However, in so far as the subject of these communications was the giving of legal or other advice upon the basis of facts disclosed to the attorney by a person outside the organization of defendant and its affiliates the communication is not privileged. Thus, for example, there is no privilege for so much of a lawyer’s letter, report or opinion as relates to a fact gleaned from a witness, Hickman v. Taylor, 329 U.S. 495, 508, 67 S.Ct. 385, 91 L.Ed. 451, affirming D.C., 4 F.R.D. 479, 482; see Wigmore, Evidence, 3d Ed., § 2317; or a person with whom defendant has business relations, General Electric Co. v. Jonathan Clark & Sons Co., C.C.W.D.N.Y., 108 F. 170, In re Ruos, D.C.E.D.Pa., 159 F. 252; or a public document such as a patent, cf. Edison Electric L. Co. v. United States Electric L. Co., C.C.S.D.N.Y., 44 F. 294; or a judicial opinion, Aaron v. United States, 8 Cir., 155 F. 833.

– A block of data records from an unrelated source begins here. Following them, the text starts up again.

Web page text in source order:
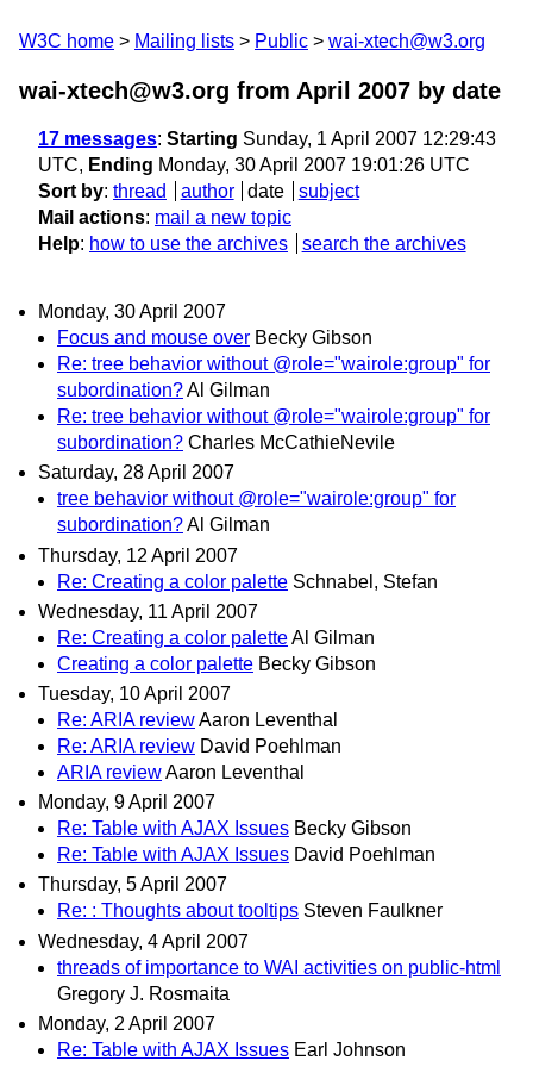
W3C home Mailing lists Public wai-xtech@w3.org
wai-xtech@w3.org from April 2007 by date
17 messages: Starting Sunday, 1 April 2007 12:29:43
UTC, Ending Monday, 30 April 2007 19:01:26 UTC
Sort by: thread author date
subject
Mail actions: mail a new topic
Help: how to use the archives search the archives
Monday, 30 April 2007
Focus and mouse over Becky Gibson
Re: tree behavior without @role="wairole:group" for
subordination?Al Gilman
Re: tree behavior without @role="wairole:group" for
subordination? Charles McCathieNevile
Saturday, 28 April 2007
tree behavior without @role="wairole:group" for
subordination?Al Gilman
Thursday, 12 April 2007
Re: Creating a color palette Schnabel, Stefan
Wednesday, 11 April 2007
Re: Creating a color paletteAl Gilman
Creating a color palette Becky Gibson
Tuesday, 10 April 2007
Re: ARIA reviewAaron Leventhal
Re: ARIA review David Poehlman
ARIA reviewAaron Leventhal
Monday, 9 April 2007
Re: Table with AJAX Issues Becky Gibson
Re: Table with AJAX Issues David Poehlman
Thursday, 5 April 2007
Re: : Thoughts about tooltips Steven Faulkner
Wednesday, 4 April 2007
threads of importance to WAI activities on public-html
Gregory J. Rosmaita
Monday, 2 April 2007
Re: Table with AJAX Issues Earl Johnson

Where a communication neither invited nor expressed any legal opinion whatsoever, but involved the mere soliciting or giving of business advice, it is not privileged. United States v. Vehicular Parking, D.C.Del., 52 F.Supp. 751.

2. The second group of communications are to or from the resident general counsel of United and his juniors.

On the record as it now stands, the apparent factual differences between these house counsel and outside counsel are that the former are paid annual salaries, occupy offices in the corporation’s buildings, and are employees rather than independent contractors. These are not sufficient differences to distinguish the two types of counsel for purposes of the attorney-client privilege. And this is apparent when attention is paid to the realities of modern corporate law practice. The type of service performed by house counsel is substantially like that performed by many members of the large urban law firms. The distinction is chiefly that the house counsel gives advice to one regular client, the outside counsel to several regular clients.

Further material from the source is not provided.